(Items from a data source)
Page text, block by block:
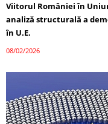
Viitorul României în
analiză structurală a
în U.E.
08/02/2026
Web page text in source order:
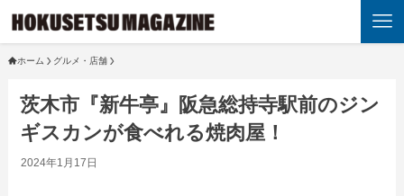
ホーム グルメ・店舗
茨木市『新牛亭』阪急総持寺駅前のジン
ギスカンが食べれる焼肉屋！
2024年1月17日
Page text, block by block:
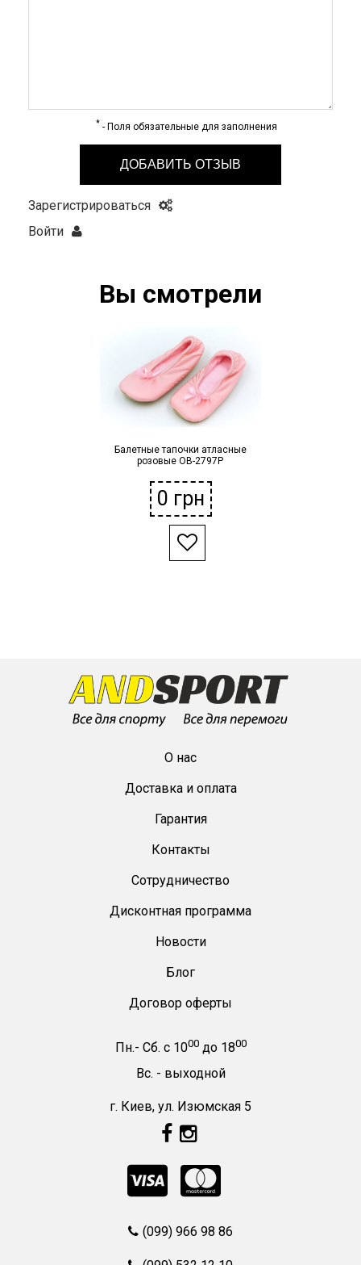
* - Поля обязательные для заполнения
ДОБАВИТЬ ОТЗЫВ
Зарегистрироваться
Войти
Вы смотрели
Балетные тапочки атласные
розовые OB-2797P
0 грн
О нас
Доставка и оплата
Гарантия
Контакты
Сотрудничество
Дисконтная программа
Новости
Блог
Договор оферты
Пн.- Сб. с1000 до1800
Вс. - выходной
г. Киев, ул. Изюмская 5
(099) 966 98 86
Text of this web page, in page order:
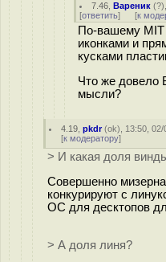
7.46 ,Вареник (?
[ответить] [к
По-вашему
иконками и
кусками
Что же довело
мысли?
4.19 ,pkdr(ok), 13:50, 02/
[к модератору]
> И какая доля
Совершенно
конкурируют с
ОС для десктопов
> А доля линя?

Task description: Could you please write out the entries exactly as they are, with every picture left out?

Answer box:
Page text, block by block:
Viitorul României în
analiză structurală a
în U.E.
08/02/2026
Web page text in source order:
ホーム グルメ・店舗
茨木市『新牛亭』阪急総持寺駅前のジン
ギスカンが食べれる焼肉屋！
2024年1月17日
Page text, block by block:
* - Поля обязательные для заполнения
ДОБАВИТЬ ОТЗЫВ
Зарегистрироваться
Войти
Вы смотрели
Балетные тапочки атласные
розовые OB-2797P
0 грн
О нас
Доставка и оплата
Гарантия
Контакты
Сотрудничество
Дисконтная программа
Новости
Блог
Договор оферты
Пн.- Сб. с1000 до1800
Вс. - выходной
г. Киев, ул. Изюмская 5
(099) 966 98 86
Text of this web page, in page order:
7.46 ,Вареник (?
[ответить] [к
По-вашему
иконками и
кусками
Что же довело
мысли?
4.19 ,pkdr(ok), 13:50, 02/
[к модератору]
> И какая доля
Совершенно
конкурируют с
ОС для десктопов
> А доля линя?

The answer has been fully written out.